Background: To report a rare case of adenocarcinoma arising from mucinous cystic neoplasm of liver.
Methods: This 71-year-old female presented in our institution with a palpable right upper quadrant abdominal mass. Computed tomography showed large multi-lobular complex cystic lesions of the right liver lobe with thick and irregular septa, raising the suspicion of a biliary cystadenoma.
Results: Extended right hepatectomy with cholecystectomy was done and pathology proved moderately differentiated adenocarcinoma arising from mucinous cystic neoplasm. The cyst was lined by columnar, cuboidal or flattened, mucus-secreting epithelium with scattered papillary projections and high-grade dysplasia. The ovarian-like stroma lies beneath the epithelium and estrogen receptor (ER) and inhibin α were also expressed. The immunostains of the tumor cells showed carcinoembryonic antigen (CEA)(focal +), ER(+), inhibin-α(+), CK7(−), S100P(−). She was discharge uneventfully and then attended regular follow-up without tumor recurrence for more than 2 years.

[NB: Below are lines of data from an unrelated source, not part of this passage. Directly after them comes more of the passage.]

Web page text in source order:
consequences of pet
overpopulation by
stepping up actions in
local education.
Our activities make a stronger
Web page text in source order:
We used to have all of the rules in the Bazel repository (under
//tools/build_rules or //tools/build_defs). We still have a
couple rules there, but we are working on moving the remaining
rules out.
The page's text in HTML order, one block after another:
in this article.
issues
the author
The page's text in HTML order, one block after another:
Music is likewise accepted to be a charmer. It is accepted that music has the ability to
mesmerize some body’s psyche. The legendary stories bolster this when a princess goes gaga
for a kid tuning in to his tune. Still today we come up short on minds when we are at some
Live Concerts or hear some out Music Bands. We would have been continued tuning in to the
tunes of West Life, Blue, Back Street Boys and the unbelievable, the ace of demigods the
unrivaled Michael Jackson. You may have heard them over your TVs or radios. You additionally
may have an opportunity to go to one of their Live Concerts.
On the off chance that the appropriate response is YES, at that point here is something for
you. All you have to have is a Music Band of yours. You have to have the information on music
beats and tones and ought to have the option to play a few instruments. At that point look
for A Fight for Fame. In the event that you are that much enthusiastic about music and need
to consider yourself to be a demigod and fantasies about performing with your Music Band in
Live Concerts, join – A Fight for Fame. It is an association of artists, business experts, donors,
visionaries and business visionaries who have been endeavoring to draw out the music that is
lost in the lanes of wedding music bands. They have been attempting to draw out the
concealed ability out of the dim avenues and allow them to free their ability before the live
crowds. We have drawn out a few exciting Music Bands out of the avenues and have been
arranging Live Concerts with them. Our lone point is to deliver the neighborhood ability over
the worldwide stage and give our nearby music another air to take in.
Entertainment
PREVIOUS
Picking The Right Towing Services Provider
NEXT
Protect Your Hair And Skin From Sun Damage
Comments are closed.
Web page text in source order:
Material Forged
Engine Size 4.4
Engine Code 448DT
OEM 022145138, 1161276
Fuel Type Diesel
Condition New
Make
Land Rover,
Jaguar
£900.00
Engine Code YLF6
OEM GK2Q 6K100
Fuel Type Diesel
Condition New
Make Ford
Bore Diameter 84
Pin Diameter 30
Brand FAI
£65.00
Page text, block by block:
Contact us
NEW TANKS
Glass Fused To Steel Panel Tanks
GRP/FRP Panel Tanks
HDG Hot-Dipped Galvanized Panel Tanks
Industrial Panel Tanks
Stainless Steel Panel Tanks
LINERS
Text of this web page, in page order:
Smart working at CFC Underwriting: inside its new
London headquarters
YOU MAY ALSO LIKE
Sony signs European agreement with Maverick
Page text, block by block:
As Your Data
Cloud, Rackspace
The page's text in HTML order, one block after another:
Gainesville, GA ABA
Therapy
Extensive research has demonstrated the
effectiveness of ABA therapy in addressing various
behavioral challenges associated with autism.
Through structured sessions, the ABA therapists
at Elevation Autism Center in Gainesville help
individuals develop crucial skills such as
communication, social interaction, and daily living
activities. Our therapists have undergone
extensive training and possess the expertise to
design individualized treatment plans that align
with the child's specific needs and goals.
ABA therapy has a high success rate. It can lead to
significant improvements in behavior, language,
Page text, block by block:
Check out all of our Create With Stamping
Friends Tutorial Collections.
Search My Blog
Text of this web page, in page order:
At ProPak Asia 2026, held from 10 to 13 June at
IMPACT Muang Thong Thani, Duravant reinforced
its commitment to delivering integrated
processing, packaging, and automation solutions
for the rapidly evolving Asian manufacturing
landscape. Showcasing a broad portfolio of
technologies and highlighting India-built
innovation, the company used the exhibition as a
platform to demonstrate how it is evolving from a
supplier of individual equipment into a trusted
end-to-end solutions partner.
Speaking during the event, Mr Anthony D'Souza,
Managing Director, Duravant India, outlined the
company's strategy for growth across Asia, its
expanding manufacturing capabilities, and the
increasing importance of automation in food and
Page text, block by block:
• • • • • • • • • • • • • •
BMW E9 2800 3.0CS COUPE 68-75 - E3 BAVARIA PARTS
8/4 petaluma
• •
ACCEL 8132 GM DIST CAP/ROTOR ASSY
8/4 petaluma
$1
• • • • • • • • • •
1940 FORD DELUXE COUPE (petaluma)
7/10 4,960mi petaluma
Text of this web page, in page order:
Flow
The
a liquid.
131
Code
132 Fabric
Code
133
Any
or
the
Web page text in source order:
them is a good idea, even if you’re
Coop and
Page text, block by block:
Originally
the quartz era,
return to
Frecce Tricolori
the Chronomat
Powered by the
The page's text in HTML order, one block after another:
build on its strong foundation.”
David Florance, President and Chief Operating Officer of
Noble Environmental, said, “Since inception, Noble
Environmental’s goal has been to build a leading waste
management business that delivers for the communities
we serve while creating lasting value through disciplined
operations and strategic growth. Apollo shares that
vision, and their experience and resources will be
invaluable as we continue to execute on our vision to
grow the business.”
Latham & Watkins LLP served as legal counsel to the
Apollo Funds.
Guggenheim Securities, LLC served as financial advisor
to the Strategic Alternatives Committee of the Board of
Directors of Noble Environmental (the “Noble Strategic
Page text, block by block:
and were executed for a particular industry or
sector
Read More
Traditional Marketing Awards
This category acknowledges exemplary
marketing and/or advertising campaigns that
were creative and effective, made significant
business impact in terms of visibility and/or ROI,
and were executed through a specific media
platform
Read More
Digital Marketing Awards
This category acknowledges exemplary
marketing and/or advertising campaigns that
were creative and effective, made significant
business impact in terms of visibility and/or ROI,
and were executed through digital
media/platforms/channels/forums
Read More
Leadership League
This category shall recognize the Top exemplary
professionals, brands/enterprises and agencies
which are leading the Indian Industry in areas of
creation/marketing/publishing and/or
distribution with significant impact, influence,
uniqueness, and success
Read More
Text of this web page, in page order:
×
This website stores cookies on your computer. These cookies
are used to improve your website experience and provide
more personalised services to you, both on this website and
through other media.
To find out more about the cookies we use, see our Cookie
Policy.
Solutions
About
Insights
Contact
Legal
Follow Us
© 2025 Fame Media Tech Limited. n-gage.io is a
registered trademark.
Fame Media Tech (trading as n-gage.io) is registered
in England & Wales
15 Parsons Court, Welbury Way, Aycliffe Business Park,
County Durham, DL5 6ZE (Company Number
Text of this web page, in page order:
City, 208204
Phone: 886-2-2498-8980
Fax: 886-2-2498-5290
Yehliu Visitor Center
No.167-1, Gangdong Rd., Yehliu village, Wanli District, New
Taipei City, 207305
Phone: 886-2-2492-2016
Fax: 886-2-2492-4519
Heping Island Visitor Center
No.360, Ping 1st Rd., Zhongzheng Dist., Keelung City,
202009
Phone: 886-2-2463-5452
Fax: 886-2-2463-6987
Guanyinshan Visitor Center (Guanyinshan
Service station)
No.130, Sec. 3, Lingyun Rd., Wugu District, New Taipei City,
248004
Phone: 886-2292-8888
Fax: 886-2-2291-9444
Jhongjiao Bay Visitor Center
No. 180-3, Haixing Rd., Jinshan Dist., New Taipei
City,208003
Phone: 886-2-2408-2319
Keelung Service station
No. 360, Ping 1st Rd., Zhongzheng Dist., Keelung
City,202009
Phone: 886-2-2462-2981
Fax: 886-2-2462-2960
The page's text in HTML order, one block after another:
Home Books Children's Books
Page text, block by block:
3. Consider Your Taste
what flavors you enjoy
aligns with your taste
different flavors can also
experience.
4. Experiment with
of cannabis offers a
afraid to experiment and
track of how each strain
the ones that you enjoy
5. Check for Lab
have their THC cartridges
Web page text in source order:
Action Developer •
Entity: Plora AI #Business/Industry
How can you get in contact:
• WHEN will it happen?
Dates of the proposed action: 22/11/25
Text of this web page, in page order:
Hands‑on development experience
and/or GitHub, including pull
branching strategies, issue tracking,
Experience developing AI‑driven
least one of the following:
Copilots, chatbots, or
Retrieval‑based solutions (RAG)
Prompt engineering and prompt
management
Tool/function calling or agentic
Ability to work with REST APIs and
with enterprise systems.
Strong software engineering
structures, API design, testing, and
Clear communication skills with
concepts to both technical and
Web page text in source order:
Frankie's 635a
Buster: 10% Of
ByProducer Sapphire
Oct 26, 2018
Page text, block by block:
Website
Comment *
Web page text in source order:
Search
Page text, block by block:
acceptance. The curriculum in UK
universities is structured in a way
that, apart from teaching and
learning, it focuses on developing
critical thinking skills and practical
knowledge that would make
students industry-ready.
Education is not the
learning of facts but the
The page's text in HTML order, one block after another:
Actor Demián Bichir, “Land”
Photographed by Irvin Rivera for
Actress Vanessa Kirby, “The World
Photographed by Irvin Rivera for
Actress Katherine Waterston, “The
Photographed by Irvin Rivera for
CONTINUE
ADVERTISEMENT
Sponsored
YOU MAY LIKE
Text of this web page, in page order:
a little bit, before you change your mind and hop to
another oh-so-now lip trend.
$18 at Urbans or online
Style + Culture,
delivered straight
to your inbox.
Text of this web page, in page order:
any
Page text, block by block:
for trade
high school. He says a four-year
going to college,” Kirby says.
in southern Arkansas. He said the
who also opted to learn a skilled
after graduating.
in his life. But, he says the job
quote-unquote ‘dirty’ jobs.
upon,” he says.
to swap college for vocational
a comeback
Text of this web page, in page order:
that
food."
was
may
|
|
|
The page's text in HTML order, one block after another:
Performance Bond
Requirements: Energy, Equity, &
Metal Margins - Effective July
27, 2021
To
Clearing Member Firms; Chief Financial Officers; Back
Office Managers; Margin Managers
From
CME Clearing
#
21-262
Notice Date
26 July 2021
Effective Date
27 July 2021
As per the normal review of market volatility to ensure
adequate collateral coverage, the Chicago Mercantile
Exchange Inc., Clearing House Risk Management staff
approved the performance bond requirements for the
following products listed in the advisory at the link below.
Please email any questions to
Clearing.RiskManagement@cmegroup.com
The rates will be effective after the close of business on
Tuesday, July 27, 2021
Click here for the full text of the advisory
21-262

Conclusions: Mucinous cystic neoplasms of the liver (MCN-L) is a rare disease and its characteristics are still poorly understood. Radiologic features of various cystic liver lesions overlap, it is necessary to integrate imaging with clinical and laboratory findings to allow more definite diagnosis. Computerized tomography must be chosen for definitive diagnosis since the presence of septa, central septa, mural nodules and mucin-producing cystic neoplasms of the liver can be differentiated from solitary bile duct cysts with a high degree of accuracy. According to 2014 ACG clinical guideline imaging characteristics suggestive of BC (biliary cystadenoma) or BCA (biliary cystadenocarcinoma), such as internal septa, fenestrations, calcifications, or irregular walls, should lead to referral for complete surgical excision, and routine fluid aspiration is not needed because of limited sensitivity and the risk of malignant dissemination.